Chapter 1 : Amman: Happy Mother's Day

I remember her sitting under the large tamarind tree, quietly reading a book for hours at a stretch. In a way, I was responsible for that. I was in lower kindergarten that time in St Joseph’s Convent, Kamptee. I remember I was very well behaved and composed on the first day of my school; and specifically during the first few minutes that she was there. The moment my mummy had walked out and they closed the doors, my bravado had vanished. She decided that she was going to sit in the school compound reading and I could see her through the window, to reassure myself whenever I wanted. This arrangement was in place for many days. The teacher tried shifting my place after a few days so that I wouldn’t look out of the window too often. I guess I started getting too fidgety or something and was shifted back to my window seat, much to my delight.

Kamptee is a small village. It is about a couple of hours drive away from the nearest big city Nagpur, which is a prominent city in central India. My school was the only English medium school in the village. The school benches were small and painted in bright but gaudy colours and smooth oil paints that had been further smoothened with use. The class room was neat and clean, and had a tiled roof like the ones we see in bungalow shots of Hindi movies. The room had a window that faced the play ground. The tamarind tree had a circular slab constructed around it. Kamptee derived from Camp T was a typical army cantonment town with houses, bungalows and mall roads that bore the stamp of the British era.

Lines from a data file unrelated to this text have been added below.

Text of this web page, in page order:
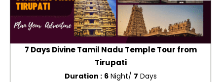
7 Days Divine Tamil Nadu Temple Tour from
Tirupati
Duration : 6Night/ 7 Days
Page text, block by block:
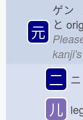
元
ゲン
と
二
儿
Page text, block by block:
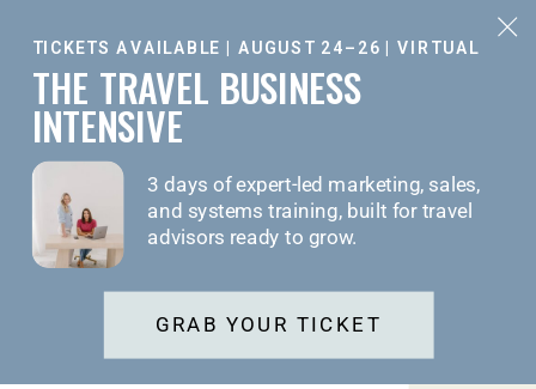
GRAB YOUR TICKET
TICKETS AVAILABLE | AUGUST 24–26 | VIRTUAL
3 days of expert-led marketing, sales,
and systems training, built for travel
advisors ready to grow.
THE TRAVEL BUSINESS
INTENSIVE
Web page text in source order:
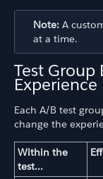
Note: A
at a time.
Test
Experience
Each A/B test
change the
Within the
test...
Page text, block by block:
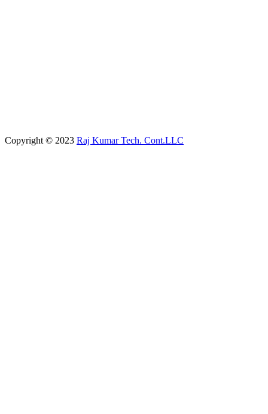
Copyright © 2023 Raj Kumar Tech. Cont.LLC
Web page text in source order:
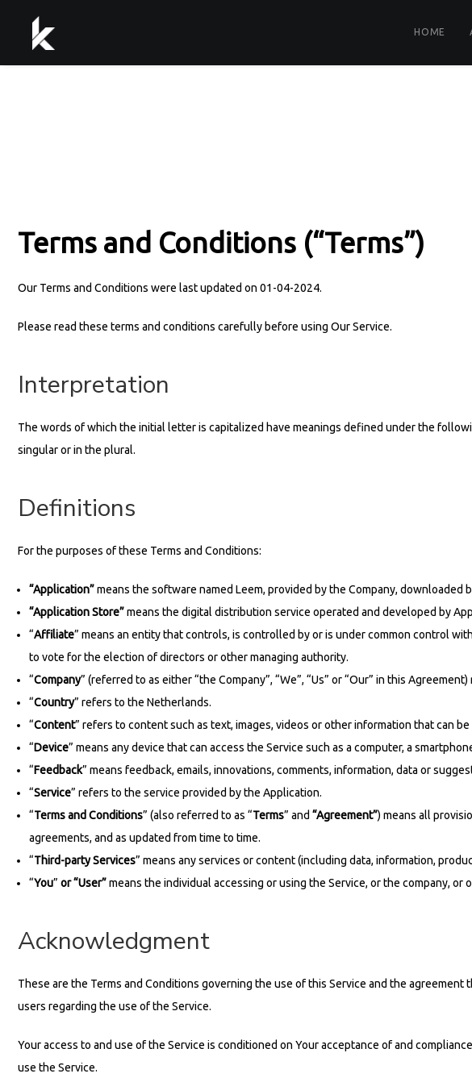
HOME
Terms and Conditions (“Terms”)
Our Terms and Conditions were last updated on 01-04-2024.
Please read these terms and conditions carefully before using Our Service.
Interpretation
The words of which the initial letter is capitalized have meanings defined under the
singular or in the plural.
Definitions
For the purposes of these Terms and Conditions:
“Application”means the software named Leem, provided by the Company, downloaded
“Application Store”means the digital distribution service operated and developed by
“Affiliate” means an entity that controls, is controlled by or is under common control
to vote for the election of directors or other managing authority.
“Company” (referred to as either “the Company”, “We”, “Us” or “Our” in this
“Country” refers to the Netherlands.
“Content” refers to content such as text, images, videos or other information that can
“Device” means any device that can access the Service such as a computer, a
“Feedback” means feedback, emails, innovations, comments, information, data or
“Service” refers to the service provided by the Application.
“Terms and Conditions” (also referred to as “Terms” and “Agreement”) means all
agreements, and as updated from time to time.
“Third-party Services” means any services or content (including data, information,
“You” or “User”means the individual accessing or using the Service, or the company,
Acknowledgment
These are the Terms and Conditions governing the use of this Service and the
users regarding the use of the Service.
Your access to and use of the Service is conditioned on Your acceptance of and
use the Service.

Just outside the window was the tree. Mummy used to sit below it for the three hours that I was in the classroom. It was a reassuring sight, if ever there was one. That’s the first real memory that I have of Mummy and the visual has stuck in my mind. It looked like a picture postcard with the large tree at some distance and my mother reading quietly without looking up for those long three hours that I was in class. It was awesome. It was serene. One could hear the faint humming noise of students studying in different classrooms in a still kind of suppressed silence punctuated only by the occasional breeze or the distant grunting of grazing cows and goats. I don’t remember whether my classmates teased me since I was the only kid in the class whose mother stayed back but it didn’t matter. When you are that young explanations are neither sought nor offered, I guess or maybe it was unwritten rule. Once I felt a little more comfortable at school, I tried convincing myself that she liked reading.